The described approach allows us to "fit MSDs" in a statistically rigorous way. Technically, this statement is actually somewhat misleading: we do not fit anything to the empirical MSD curve we calculate from the data. Instead, we fit a Gaussian process straight to those data; it just so happens that this Gaussian process is parametrized in terms of its MSD, which is thus a useful visualization.

**Note**: This logic also implies that any other second order statistic (e.g. velocity auto-correlation) is either equivalent to or contains less information than the MSD. This is the reason why MSDs are such a central object in trajectory analysis: given Gaussianity and suitable stationarity assumptions, the MSD contains full information about the process.

**More info**: a comprehensive treatment of this logic is presented in Chapter 6 of [my PhD thesis](https://dspace.mit.edu/handle/1721.1/152570). Tutorials, examples, and full API reference for `bayesmsd` are [available at ReadTheDocs](https://bayesmsd.readthedocs.io/en/latest/).

## Trajectory-level heterogeneity

Let's take another look at our empirical MSD plot:

In [None]:
data.makeSelection()
nl.plot.msd_overview(data, dt=dt, alpha=0.5) # useful shortcut

plt.xlabel('time [sec]')
plt.ylabel('MSD [μm²]')
plt.ylim([1e-4, None])
plt.show()

The MSD curves for the single trajectories (colored lines in the background) look like they all have a similar exponent; the prefactor, however (vertical offset in the log-plot) scatters across one order of magnitude. Is this just noise (we are looking at individual trajectories, after all) or is there actually some heterogeneity here?
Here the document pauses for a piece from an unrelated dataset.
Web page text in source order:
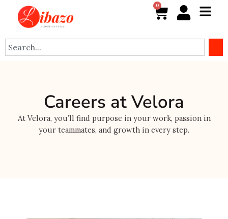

How could we assess this?

Essentially, we would like to know what our data set would look like, if all the trajectories truly came from the same process. Fortunately, we have full information about this process, since we have the MSD. So we can just sample trajectories homogeneously from this process and cut them to match the real data in length and missing frames. This is what the following code does.

In [None]:
# Fit MSD of the real data
fit = bayesmsd.lib.NPFit(data, motion_blur_f=1.)
res = fit.run()

# Generate homogeneous control data
control = bayesmsd.gp.generate_dataset_like(data, (fit, res))

# Plot!
fig, axs = plt.subplots(1, 2, figsize=[10, 4], sharex=True, sharey=True)
for ax, dat, title in zip(axs, [data, control], ['real data', 'homogeneous control']):
    dat.makeSelection()
    nl.plot.msd_overview(dat, ax=ax, dt=dt, alpha=0.5)

    ax.set_xlabel('time [sec]')
    ax.set_ylabel('MSD [μm²]')
    ax.set_ylim([1e-4, None])
    ax.set_title(title)

plt.show()

On the right, all trajectories are sampled from the same process. Because we have finite data, the single trajectories still scatter around the ensemble mean / true MSD. However, the scatter is noticeably less than in the real data. We conclude that chromatin motion in the (single!) nucleus in our movie is heterogeneous: some loci move faster than others.

**Question -1**: What makes chromatin loci move faster or slower?